The fat diamond-backed reptile still twitched occasionally as it dangled from the spear. "Nasty poison, these puffies," said Marou conversationally. "Bite you on th' foot an' you'll lose it . . . if you don't lose th' leg . . . if you live. You swell up like a balloon an' then break out in great big sores that rot away. Them's good eating tho'." Later, once the sections of skinned snake were grilled, Keilin was obliged to admit that it was very tasty indeed.

The old man rubbed his greasy hands on his already greasy fringed trousers. "Now boy . . . that story o' yours."

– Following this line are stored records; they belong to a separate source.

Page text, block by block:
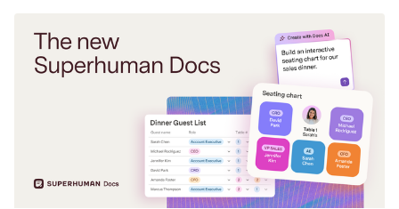
Search Superhuman Blog
Discover news and trends from Superhuman
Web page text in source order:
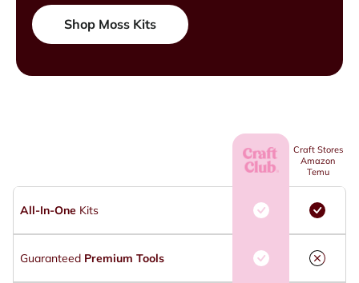
Shop Moss Kits
All-In-One Kits
Guaranteed Premium Tools
Craft Stores
Amazon
Temu

The sun was high by the time Keilin finished. Marou Skyann pursed his lips as he sat silent, digesting the tale. His old eyes stared at the boy, narrowed, focused and concentrated. He seemed to almost be looking through Keilin. Finally he stood up, spat on his palm and stretched out his hand. Keilin looked at him, puzzled.

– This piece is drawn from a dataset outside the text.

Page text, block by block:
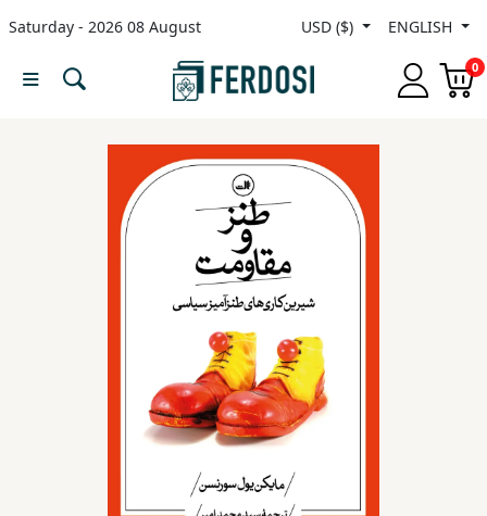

"Spit on your hand, boy, an' shake. If you want to become my partner that is. Sounds to me like you need a place to hide. And them mountains you're looking for . . . well they ain't what you think they are."

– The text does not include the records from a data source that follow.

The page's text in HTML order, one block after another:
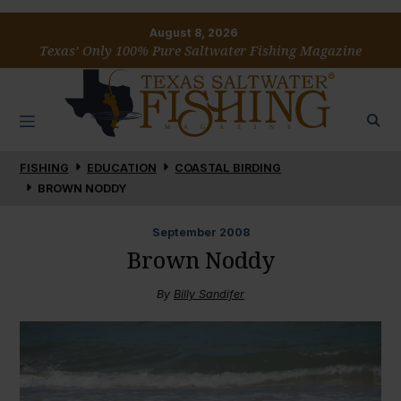
August 8, 2026
Texas’ Only 100% Pure Saltwater Fishing Magazine
FISHING EDUCATION
COASTAL BIRDING
BROWN NODDY
September 2008
Brown Noddy
By Billy Sandifer
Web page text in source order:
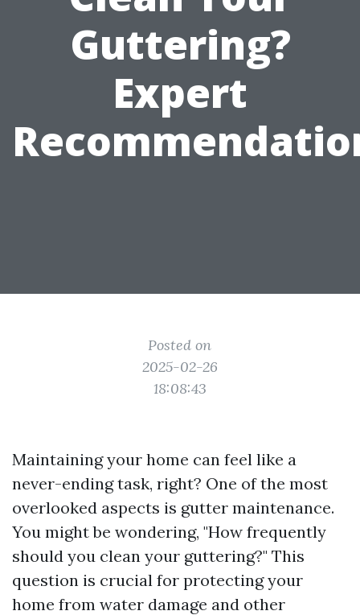
Guttering?
Expert
Posted on
2025-02-26
18:08:43
Maintaining your home can feel like a
never-ending task, right? One of the most
overlooked aspects is gutter maintenance.
You might be wondering, "How frequently
should you clean your guttering?" This
question is crucial for protecting your
home from water damage and other
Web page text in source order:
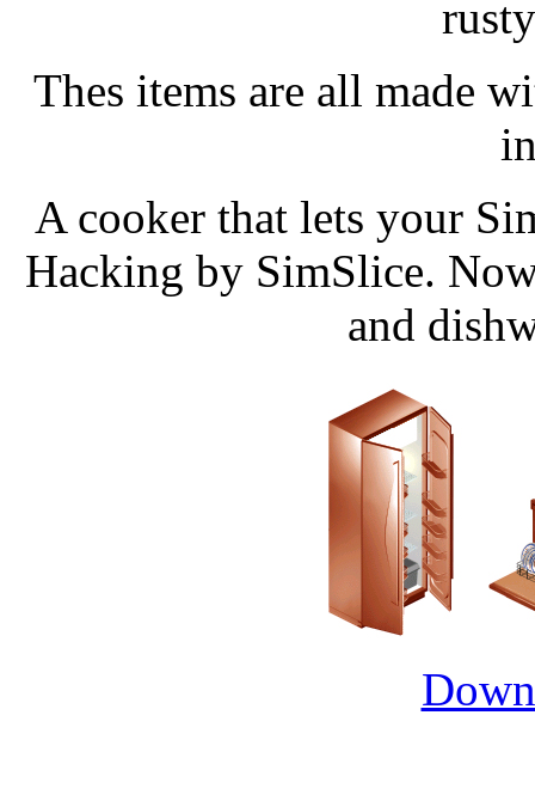
Thes items are all made
A cooker that lets your
Hacking by SimSlice.
and
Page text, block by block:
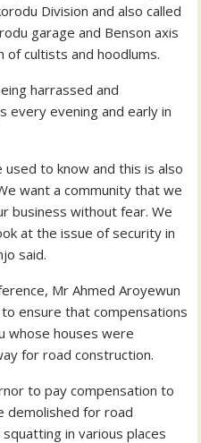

Thus it was that Keilin became an apprentice turquoise fossicker and trainee desert rat. He eventually learned to enjoy raw scorpions for breakfast. It was a period he was later to describe as one of the happiest of his life. He also changed from a city street-child to a lean, hard young man who could survive off country which, to the untrained eye, would not support a pygmy mouse. In Marou he found both a father figure and a peer, things he'd never had or missed. The only thing from his old life that still called to him were the books.

* * *

Shael was footsore, hungry and weary. She'd never realized just how much bigger the world got when it was crossed on foot. If it hadn't been for pure untrammelled luck she'd have starved to death, or been forced to go to one of the marauding bands she had seen and run from. Her future then might have been short indeed. On her second day she had found a farmhouse with its newly dead owners sprawled on the grass outside. But the attackers had fled before looting it. She resolutely turned aside from the dead woman and her spitted son to search hastily for food. She'd found their packs readied for flight. The boy's spare boots were an added blessing, although she thought them most unshapely.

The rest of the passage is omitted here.